And by refusing to recertify Iran’s compliance with the nuclear agreement, in spite of the UN International Atomic Energy Agency’s finding to the contrary, Trump is further imperiling peace.

The NSS’s brief mention of working with international organizations is belied by the Trump administration’s abiding contempt for the United Nations. The UN Charter was created in 1945 by the countries of the world to collectively restore and maintain international peace and security.

As with Trump’s domestic program, the NSS makes no pretense of concern for human rights in other countries. This is evidenced in practice by Trump’s unwavering support for Israel‘s brutal occupation of Palestinian lands, including, most recently, his declaration that Jerusalem is the capital of Israel .  The NSS accurately states, “for generations the conflict between Israel and the Palestinians has been understood as the prime irritant preventing peace and prosperity in the region.”

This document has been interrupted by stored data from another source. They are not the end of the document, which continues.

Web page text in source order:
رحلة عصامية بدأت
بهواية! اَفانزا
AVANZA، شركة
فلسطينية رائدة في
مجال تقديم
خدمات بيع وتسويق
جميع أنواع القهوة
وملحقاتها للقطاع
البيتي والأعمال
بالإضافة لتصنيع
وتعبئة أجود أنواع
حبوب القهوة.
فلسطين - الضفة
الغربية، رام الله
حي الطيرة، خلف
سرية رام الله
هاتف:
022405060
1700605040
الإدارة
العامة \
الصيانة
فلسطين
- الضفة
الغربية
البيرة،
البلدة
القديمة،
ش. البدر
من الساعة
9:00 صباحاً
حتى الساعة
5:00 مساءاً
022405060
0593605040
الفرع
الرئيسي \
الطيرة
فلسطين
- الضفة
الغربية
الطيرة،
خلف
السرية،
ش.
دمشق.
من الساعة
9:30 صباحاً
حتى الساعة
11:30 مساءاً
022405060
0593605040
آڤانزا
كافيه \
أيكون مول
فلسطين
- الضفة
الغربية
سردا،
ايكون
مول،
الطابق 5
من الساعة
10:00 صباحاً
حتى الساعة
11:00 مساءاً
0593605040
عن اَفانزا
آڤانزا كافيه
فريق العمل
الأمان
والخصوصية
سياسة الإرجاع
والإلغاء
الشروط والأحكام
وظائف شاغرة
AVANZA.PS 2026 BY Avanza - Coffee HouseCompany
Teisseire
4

But the NSS minimizes Israel’s central responsibility for the conflict, stating, “the threats from radical jihadist terrorist organizations and the threat from Iran are creating the realization that Israel is not the cause of the region’s problems.”

In defiance of nearly all other nations, Trump’s Jerusalem declaration endangers world peace. Indeed, last week, the UN Security Council voted 14-1, with a US veto, to condemn Trump’s characterization of Jerusalem as the capital of Israel. And in a rarely used procedure called Uniting for Peace (UFP), the UN General Assembly overwhelmingly followed suit. UFP allows the General Assembly to take measures to restore international peace and security when the Security Council is unable or unwilling to act. By utilizing UFP, which requires a two-thirds vote, this resolution has greater force than other General Assembly decisions. The International Court of Justice upheld the legality of UFP in its 1962 advisory opinion.

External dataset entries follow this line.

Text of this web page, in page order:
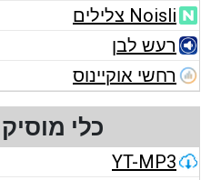
Noisli צלילים
רעש לבן
רחשי אוקיינוס
כלי
YT-MP3
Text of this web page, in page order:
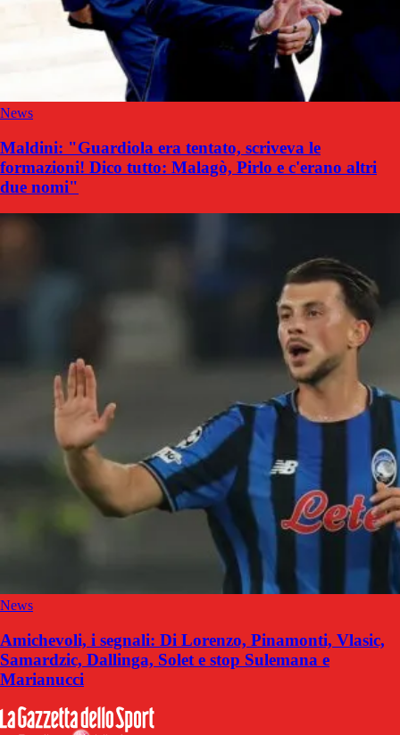
News
Maldini: "Guardiola era tentato, scriveva le
formazioni! Dico tutto: Malagò, Pirlo e c'erano altri
due nomi"
News
Amichevoli, i segnali: Di Lorenzo, Pinamonti, Vlasic,
Samardzic, Dallinga, Solet e stop Sulemana e
Marianucci
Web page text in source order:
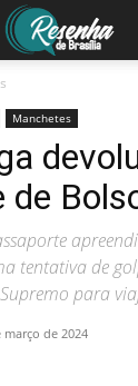
Manchetes
de
tentativa de
para
março de 2024

Richard Falk, former UN Special Rapporteur for Palestinian Human Rights, told Truthout that, “What is already evident on the basis of [Trump’s Jerusalem] decision itself is the severe damage done to the global and regional leadership reputation of the United States.”

While setting forth the goal of being an “energy-dominant nation,” the NSS gives short shrift to “the importance of environmental stewardship.” Obama’s 2015 NSS, on the other hand, correctly stated that climate change was an “urgent and growing threat to our national security.” Yet Trump’s NSS does not recognize the threat of climate change. And in spite of increasingly extreme and unseasonal weather events such as recent hurricanes and wildfires, Trump has alarmingly and irresponsibly pulled out of the Paris climate accord.

The four pillars of the NSS, according to Trump, are protecting the US homeland, promoting US prosperity, achieving peace through strength and advancing US influence in the world.

Pillar I: Protect the Homeland

The NSS singles out unauthorized immigration as a threat to the homeland, but also implicitly attacks authorized immigration as well. It states that residency and citizenship decisions “should be based on individuals’ merits and their ability to positively contribute to US society, rather than chance or extended family connections.” This policy leads to the separation of families and makes us no safer.

Pillar I stresses securing our borders “through the construction of a border wall,” embodying Trump’s campaign mantra. There is no evidence that an expensive border wall will secure US borders or make us safer.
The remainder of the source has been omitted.